ConExpo: What’s the outlook for the US construction equipment market?

North America’s biggest construction trade show ConExpo-ConAgg 2023 gets underway this week (14-18 March), with 1,800 exhibitors showing off their products in Las Vegas.

ConExpo-Con/Agg ConExpo-Con/Agg 2023 starts on 14 March 2023.

The show was one of the last major industry events to take place before the Covid-19 lockdowns put a prolonged halt to in-person gatherings.

A lot has happened since then, not least the continued fallout from the pandemic and the war in Ukraine.

That has precipitated a change the economic landscape in the US.

So where does the US construction equipment market stand now, as Conexpo-ConAgg kicks off once again?

Record 2022 gives way to ‘mild recession’

The show comes off the back of a record year in 2022, in terms of the number of machines sold in North America, according to Off-Highway Research’s managing director Chris Sleight.

Interest rates fell following the arrival of the coronavirus pandemic, sparking an explosion in residential building.

“There was a lot more household income around because there was good job and wage support, even though a lot of people got fired.

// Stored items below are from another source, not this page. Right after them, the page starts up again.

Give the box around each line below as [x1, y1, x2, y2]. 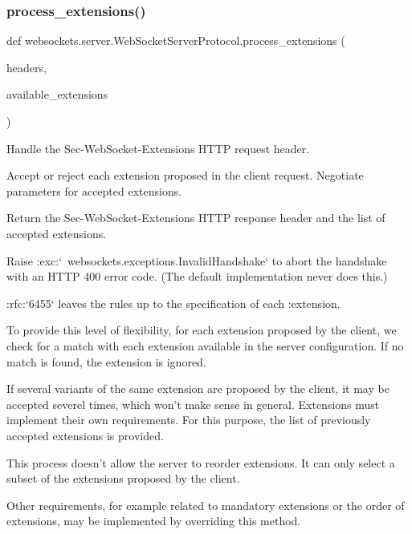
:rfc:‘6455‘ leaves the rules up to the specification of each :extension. [6, 294, 341, 311]
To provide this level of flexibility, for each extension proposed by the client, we [6, 322, 397, 338]
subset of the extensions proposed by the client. [6, 470, 240, 487]
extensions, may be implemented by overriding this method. [6, 512, 301, 529]
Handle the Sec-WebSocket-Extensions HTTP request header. [6, 140, 310, 156]
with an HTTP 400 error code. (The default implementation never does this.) [6, 268, 388, 285]
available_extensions [6, 86, 108, 103]
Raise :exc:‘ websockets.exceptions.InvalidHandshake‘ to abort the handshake [6, 252, 387, 269]
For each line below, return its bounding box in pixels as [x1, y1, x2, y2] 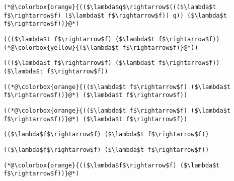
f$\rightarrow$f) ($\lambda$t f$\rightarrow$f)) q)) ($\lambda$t [4, 12, 227, 19]
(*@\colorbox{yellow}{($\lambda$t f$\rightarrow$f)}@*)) [4, 44, 198, 51]
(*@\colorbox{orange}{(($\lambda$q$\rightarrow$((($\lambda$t [4, 4, 216, 11]
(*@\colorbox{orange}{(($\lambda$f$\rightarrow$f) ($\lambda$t [4, 161, 220, 169]
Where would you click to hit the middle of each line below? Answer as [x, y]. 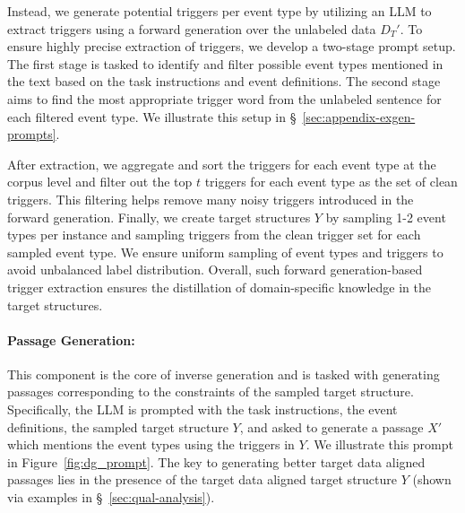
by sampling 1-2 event [386, 217]
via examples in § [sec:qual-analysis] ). [111, 497]
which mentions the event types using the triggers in [151, 444]
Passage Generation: [71, 339]
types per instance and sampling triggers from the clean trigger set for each [214, 235]
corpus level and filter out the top [100, 182]
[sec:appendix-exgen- [359, 116]
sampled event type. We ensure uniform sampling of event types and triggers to [225, 252]

All that spare money not being spent on holidays or services encouraged people to extend their existing properties or to move to bigger places. What that did in terms of construction equipment is really grow the sales of these smaller equipment types,” explains Sleight.

That resulted in a spike in the sort of compact equipment needed for residential construction work. Mini excavator sales enjoyed a boost, and there was a large increase in the number of compact tracked loader sales too, although these came at the expense of skid steer loader sales to an extent.

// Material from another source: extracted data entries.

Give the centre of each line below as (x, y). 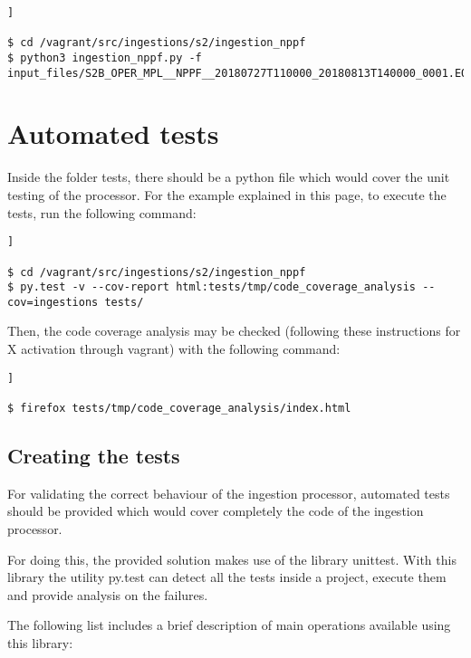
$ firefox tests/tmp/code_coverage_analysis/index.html (179, 408)
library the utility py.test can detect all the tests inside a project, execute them (227, 577)
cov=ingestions (53, 302)
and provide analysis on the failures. (108, 594)
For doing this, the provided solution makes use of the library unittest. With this (232, 559)
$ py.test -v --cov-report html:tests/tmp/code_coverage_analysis (212, 287)
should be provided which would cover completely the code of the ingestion (216, 511)
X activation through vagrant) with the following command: (174, 349)
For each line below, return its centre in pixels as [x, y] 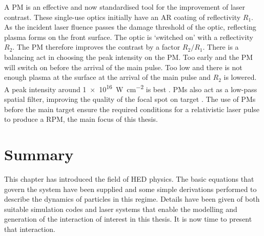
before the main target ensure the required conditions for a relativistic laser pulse [132, 109]
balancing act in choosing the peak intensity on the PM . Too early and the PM [129, 57]
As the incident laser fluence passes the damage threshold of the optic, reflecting [130, 27]
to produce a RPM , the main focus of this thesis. [81, 119]
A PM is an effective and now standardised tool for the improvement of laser [125, 7]
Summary [39, 154]
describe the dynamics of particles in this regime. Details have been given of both [132, 199]
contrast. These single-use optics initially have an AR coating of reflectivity [123, 17]
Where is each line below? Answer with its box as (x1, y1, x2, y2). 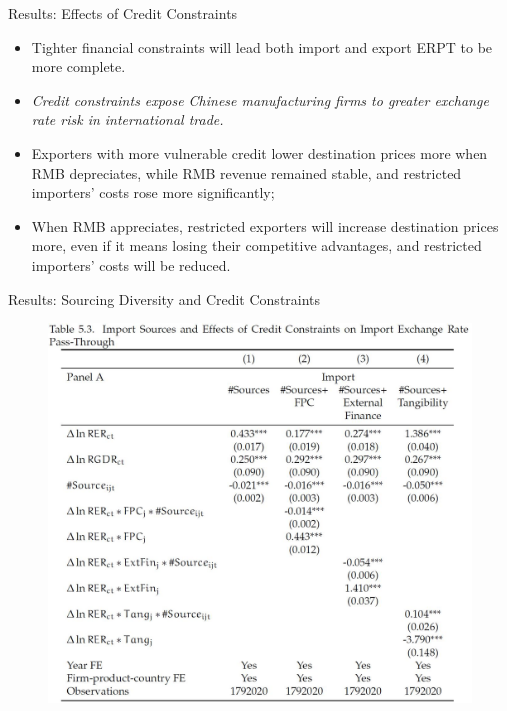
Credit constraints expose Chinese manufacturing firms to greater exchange (31, 89, 489, 110)
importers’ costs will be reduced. (31, 254, 231, 275)
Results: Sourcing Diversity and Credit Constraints (8, 288, 321, 309)
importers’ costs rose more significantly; (31, 182, 275, 203)
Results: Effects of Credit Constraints (8, 3, 238, 23)
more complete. (31, 56, 126, 77)
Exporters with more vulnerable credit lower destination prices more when (31, 142, 488, 163)
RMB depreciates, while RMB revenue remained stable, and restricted (31, 162, 462, 183)
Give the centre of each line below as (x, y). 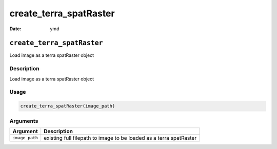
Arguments (24, 121)
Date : (15, 29)
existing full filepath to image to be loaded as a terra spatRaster (120, 138)
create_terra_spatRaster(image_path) (68, 106)
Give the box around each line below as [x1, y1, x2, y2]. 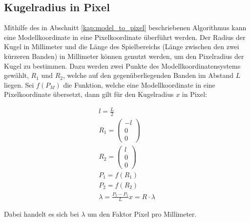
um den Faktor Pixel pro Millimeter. [87, 209, 197, 219]
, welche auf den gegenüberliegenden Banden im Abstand [62, 70, 234, 80]
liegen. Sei [4, 79, 34, 90]
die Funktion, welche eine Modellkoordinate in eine [63, 79, 215, 90]
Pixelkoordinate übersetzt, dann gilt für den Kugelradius [4, 89, 174, 99]
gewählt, [4, 70, 29, 80]
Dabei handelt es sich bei [4, 209, 79, 219]
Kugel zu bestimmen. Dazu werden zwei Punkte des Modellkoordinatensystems [4, 60, 241, 71]
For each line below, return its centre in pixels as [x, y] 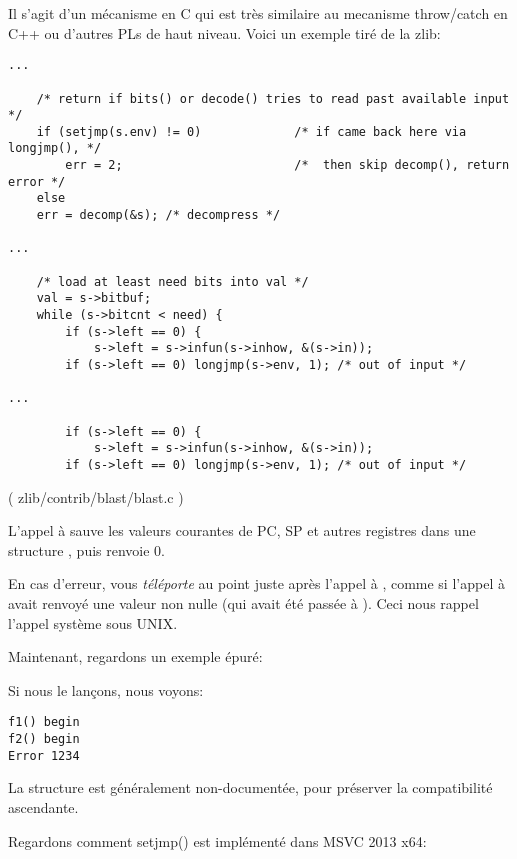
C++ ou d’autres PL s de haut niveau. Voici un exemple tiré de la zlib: [224, 32]
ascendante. [43, 806]
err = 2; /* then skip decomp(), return [287, 165]
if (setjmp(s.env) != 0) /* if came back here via [251, 131]
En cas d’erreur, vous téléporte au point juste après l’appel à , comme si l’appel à [256, 583]
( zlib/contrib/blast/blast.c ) [96, 496]
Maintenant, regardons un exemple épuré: [135, 656]
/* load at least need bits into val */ [172, 281]
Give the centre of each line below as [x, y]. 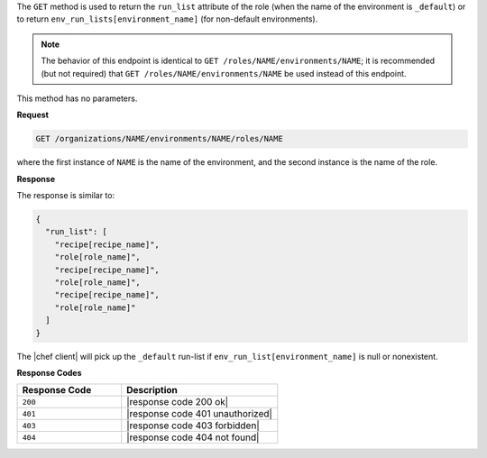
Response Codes [49, 372]
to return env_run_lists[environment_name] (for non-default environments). [167, 19]
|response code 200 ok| [178, 402]
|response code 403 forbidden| [193, 426]
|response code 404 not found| [193, 437]
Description [152, 390]
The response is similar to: [66, 196]
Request [33, 115]
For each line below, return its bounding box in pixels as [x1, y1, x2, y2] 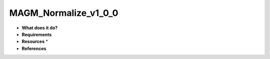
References [21, 45, 46, 52]
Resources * [21, 39, 48, 45]
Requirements [21, 31, 52, 37]
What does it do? [21, 25, 58, 31]
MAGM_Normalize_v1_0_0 [9, 7, 118, 18]
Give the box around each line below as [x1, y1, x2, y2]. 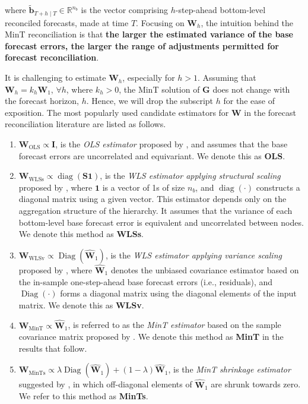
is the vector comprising [81, 4, 169, 16]
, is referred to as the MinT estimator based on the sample [68, 318, 281, 331]
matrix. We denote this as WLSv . [18, 298, 144, 311]
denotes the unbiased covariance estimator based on [110, 263, 299, 276]
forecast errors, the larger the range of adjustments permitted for [5, 39, 279, 52]
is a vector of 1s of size [102, 181, 185, 193]
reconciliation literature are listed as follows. [5, 118, 166, 130]
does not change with [212, 83, 290, 95]
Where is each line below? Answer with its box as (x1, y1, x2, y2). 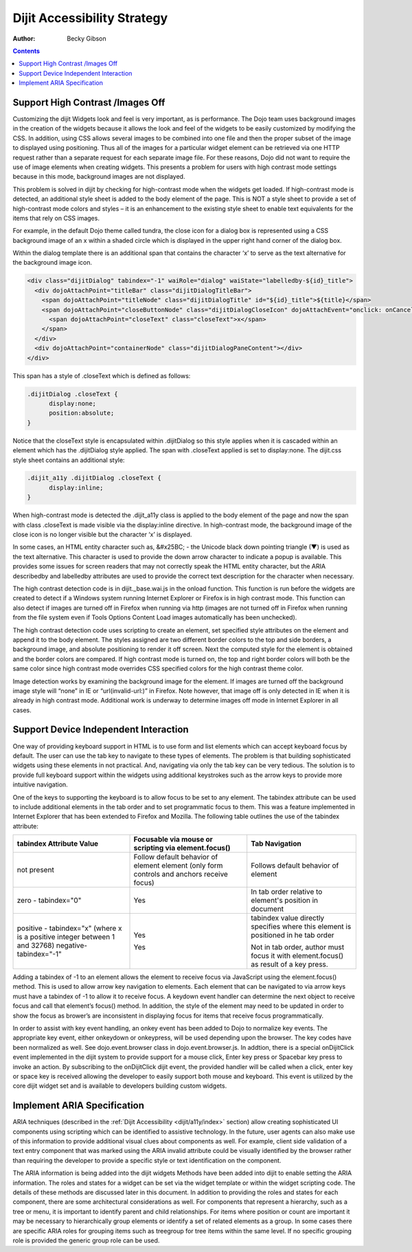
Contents (12, 47, 41, 55)
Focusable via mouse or (133, 835, 213, 844)
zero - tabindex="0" (16, 896, 82, 905)
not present (16, 865, 54, 875)
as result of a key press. (251, 960, 329, 969)
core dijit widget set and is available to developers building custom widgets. (12, 1081, 227, 1090)
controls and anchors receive (133, 870, 228, 879)
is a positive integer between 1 (16, 932, 115, 942)

But by the middle of 2022, as interest rates started to rise again amid high inflation, residential construction started to cool. The number of building permits started to flatten off and as a result, Sleight expects to see a “mild recession” in the US in general in 2023. That means a slowdown, if not a fall, in the sale of compact machines in 2023 and 2024, which is expected to drag overall market volume by number of units down.

Increased infrastructure spending

Despite the cooling off in the residential market, money from President Joe Biden’s Infrastructure Investment and Jobs Act (IIJA) is expected to start to reach projects on the ground, two years after the bill was voted through.

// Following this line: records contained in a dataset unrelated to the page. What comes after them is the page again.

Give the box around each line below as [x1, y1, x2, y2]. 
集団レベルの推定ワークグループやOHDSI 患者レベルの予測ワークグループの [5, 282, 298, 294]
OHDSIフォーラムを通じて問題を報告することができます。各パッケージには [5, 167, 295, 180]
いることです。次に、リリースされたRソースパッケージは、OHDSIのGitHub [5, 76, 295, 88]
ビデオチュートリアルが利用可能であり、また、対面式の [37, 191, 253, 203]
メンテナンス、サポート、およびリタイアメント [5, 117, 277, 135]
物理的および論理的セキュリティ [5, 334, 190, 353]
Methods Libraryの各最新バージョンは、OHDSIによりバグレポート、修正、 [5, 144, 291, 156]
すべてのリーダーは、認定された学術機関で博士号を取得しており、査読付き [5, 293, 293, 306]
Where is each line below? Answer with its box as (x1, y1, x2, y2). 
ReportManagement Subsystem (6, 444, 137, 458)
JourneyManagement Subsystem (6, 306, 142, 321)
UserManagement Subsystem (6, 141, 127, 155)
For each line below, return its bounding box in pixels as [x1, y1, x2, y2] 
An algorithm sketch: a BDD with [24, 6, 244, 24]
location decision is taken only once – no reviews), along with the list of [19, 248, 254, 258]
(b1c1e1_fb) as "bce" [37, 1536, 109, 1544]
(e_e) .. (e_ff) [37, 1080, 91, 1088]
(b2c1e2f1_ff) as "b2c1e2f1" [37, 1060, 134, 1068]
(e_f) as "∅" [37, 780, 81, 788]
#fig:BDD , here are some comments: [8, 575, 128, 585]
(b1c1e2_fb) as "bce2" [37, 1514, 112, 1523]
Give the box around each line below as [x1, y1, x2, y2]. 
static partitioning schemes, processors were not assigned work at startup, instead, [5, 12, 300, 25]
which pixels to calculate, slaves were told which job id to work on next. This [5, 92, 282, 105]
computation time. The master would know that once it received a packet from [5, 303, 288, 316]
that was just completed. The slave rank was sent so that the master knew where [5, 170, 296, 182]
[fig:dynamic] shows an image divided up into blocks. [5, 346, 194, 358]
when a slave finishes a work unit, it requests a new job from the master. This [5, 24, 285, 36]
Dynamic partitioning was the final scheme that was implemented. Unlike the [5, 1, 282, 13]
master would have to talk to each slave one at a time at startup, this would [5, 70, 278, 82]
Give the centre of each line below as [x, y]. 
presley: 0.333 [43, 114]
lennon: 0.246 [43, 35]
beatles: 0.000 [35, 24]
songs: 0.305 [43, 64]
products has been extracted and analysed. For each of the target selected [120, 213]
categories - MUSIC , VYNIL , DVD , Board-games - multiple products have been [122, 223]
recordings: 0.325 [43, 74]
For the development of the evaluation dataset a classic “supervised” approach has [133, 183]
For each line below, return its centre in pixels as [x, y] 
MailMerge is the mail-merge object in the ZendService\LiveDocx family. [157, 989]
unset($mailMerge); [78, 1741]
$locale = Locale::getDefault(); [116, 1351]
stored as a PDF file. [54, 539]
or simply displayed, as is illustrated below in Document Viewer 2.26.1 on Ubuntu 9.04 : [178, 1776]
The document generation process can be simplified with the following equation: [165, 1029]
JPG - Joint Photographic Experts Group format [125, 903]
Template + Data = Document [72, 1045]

A graph showing construction equipment market volume (by units) in North America from 1993 to 2026 Construction equipment market volume (by units) in North America (Source: Off-Highway Research)

Off-Highway Research suggests that as much as $60 billion will be released in the 2023 financial year.

While the money will help, particularly when it comes to the sale of heavy, higher-value machinery, Sleight doesn’t expect it to generate a large spike in orders.

He says, “Our feeling is about the IIJA is that it has a very broad definition of infrastructure and a lot of it is not physical or doesn’t have a construction equipment component to it. The amount of extra work probably totals $50-100 billion over a span of years. The US construction market is $1.8 trillion per year. Obviously, that amount of money spread out over 5-10 years really doesn’t move the needle that much.”

Nonetheless, where the IIJA will help is by providing more certainty on infrastructure spending in the US over a longer timeframe.

Sleight explains, “That gives people certainty to invest in fleets because they know there is funding in place over a 5-10-year horizon, so they can buy a machine which has 5-10-year lifespan, comfortable that there is going to be work for it. So we expect the sales of heavier equipment not necessarily to explode but to certainly be a little bit better.”

Still a housing shortfall

Over the slightly longer term, Sleight also expects US housebuilding to rebound.

“There was a very long period in the early 2010s, following the sub-prime crisis and global financial collapse where US housebuilding was on the floor. That 10-year period where the US wasn’t building enough houses has not really been compensated for even by the spike that we have now seen. There is still a shortfall of 3-6 million houses in the US, so housebuilding will come back,” he says.

That, combined with the effect of the IIJA, should lead to the number of construction equipment units sold in North America increasing again in 2025 and 2026 after the declines of the two preceding years.